We can say that a human child is just a different stage of a zygote....but then, why this distinction? What does it matter whether I'm talking to a zygote or a child, if they're the same thing? Furthermore, if a zygote is a child because of the potential argument --- if we determine that a zygote is now a human child based on the argument that, if left alone, it will eventually become a human child --- then how is it that it is not, for example, just as much of a crime to not conceive a child as it is to terminate a pregnancy that has already been conceived? If two people, who are attracted to each other, are left alone in a room and left to their own biological designs, they will procreate and conceive offspring. So using this same reasoning, can we also not confirm that this "child" exists in some abstract, metaphysical sense before the pregnancy even begins? Is it then a "crime" to interrupt the two as they attempt to reproduce? Does that constitute "playing god" with nature?

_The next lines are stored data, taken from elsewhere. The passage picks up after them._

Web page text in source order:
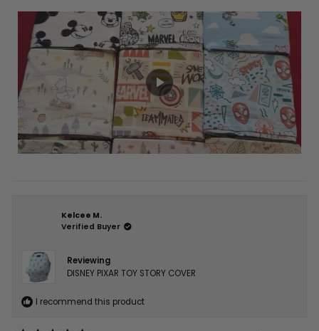
you and your baby. I would definitely recommend
purchasing these products!!
about
this
review
Kelcee M.
Verified Buyer
Reviewing
DISNEY PIXAR TOY STORY COVER
I recommend this product
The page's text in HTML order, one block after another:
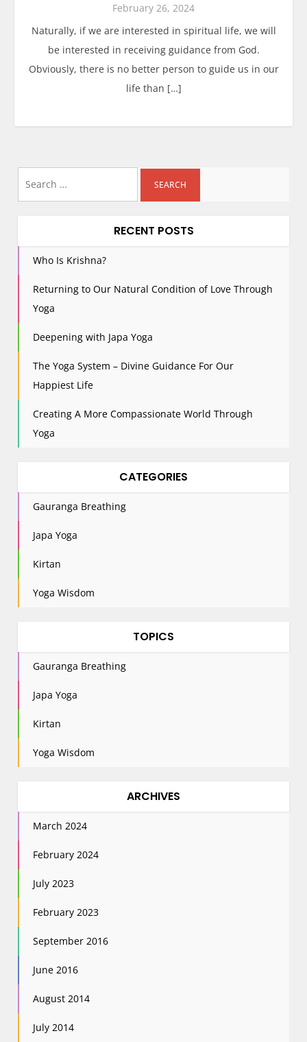
February 26, 2024
Naturally, if we are interested in spiritual life, we will
be interested in receiving guidance from God.
Obviously, there is no better person to guide us in our
life than […]
RECENT POSTS
Who Is Krishna?
Returning to Our Natural Condition of Love Through
Yoga
Deepening with Japa Yoga
The Yoga System – Divine Guidance For Our
Happiest Life
Creating A More Compassionate World Through
Yoga
CATEGORIES
Gauranga Breathing
Japa Yoga
Kirtan
Yoga Wisdom
TOPICS
Gauranga Breathing
Japa Yoga
Kirtan
Yoga Wisdom
ARCHIVES
March 2024
February 2024
July 2023
February 2023
September 2016
June 2016
August 2014
July 2014
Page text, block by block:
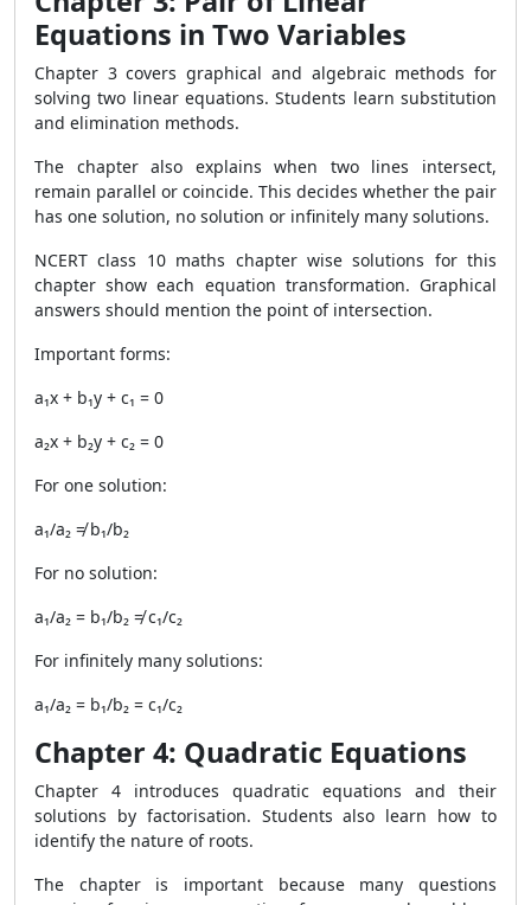
Equations in Two Variables
Chapter 3 covers graphical and algebraic methods for
solving two linear equations. Students learn substitution
and elimination methods.
The chapter also explains when two lines intersect,
remain parallel or coincide. This decides whether the pair
has one solution, no solution or infinitely many solutions.
NCERT class 10 maths chapter wise solutions for this
chapter show each equation transformation. Graphical
answers should mention the point of intersection.
Important forms:
a₁x + b₁y + c₁ = 0
a₂x + b₂y + c₂ = 0
For one solution:
a₁/a₂ ≠ b₁/b₂
For no solution:
a₁/a₂ = b₁/b₂ ≠ c₁/c₂
For infinitely many solutions:
a₁/a₂ = b₁/b₂ = c₁/c₂
Chapter 4: Quadratic Equations
Chapter 4 introduces quadratic equations and their
solutions by factorisation. Students also learn how to
identify the nature of roots.
The chapter is important because many questions
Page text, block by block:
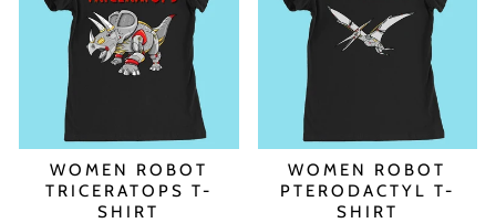
WOMEN ROBOT
TRICERATOPS T-
SHIRT
WOMEN ROBOT
PTERODACTYL T-
SHIRT

I guess a simpler way of putting it would be....it seems to me that this argument, the "potential argument," relies on the establishment of the "child" not just as a physical thing that exists, but also as a conceptual entity. Some of the claims take into account the beginning of the physical entity ("life begins at conception"), while others refer to the "person" in the abstract (for in what other sense than the abstract is a feelingless, psycheless, consciousness-less mass of cells equivalent to a human being with feelings, a psyche and a consciousness?). The problem is then exacerbated when people equivocate between these two concepts --- the physical "child" and the conceptual "person" --- and argue from either point as though they are one and the same. I think that's the reason this argument doesn't float in pro-choice circles; because, on some level, people are aware of this equivocation, they sense it, and they innately understand that it is wrong, even if they don't understand why. And they, like myself, may become temporarily misguided and fall for other arguments as they try to understand why they feel that nagging sense of "wrongness." There may be some crude "life" which begins at conception, but the conceptual "person" that we "know" begins once the fetus has achieved maturity and is capable of interacting with us socially.

So in closing, you might say that my conclusion is thus: Life, in some sense, does begin at conception. But a person does not begin until the conceived organism has developed the capacity to maintain an ego. The zygote, then, could be described as the "shell" that the person itself will someday inhabit, but not the person him- or herself. For if we ignore the significance of the ego in determining what is a "person" and what is not, then we could simply say that bacteria (or any other non-human organisms) are "people" too, because they are alive, even if only in a most primitive sense.

"Life" is, quite simply, not the only issue here. And a failure to recognize this is almost a sure-fire guarantee that any given argument --- for or against abortion --- will also be a failure.

--Tim D.

1 comment:

  1. Well done. Woot! This is the reason why a good number of people are pro-choice. We can clearly discern the difference between a clump of cells and an infant. Flour, water, salt, and yeast has the potential to be bread, but it won't be unless you let it rise and then cook it. That's why it's dough vs bread. They're distinct. That's why it's zygote vs embryo vs fetus vs infant.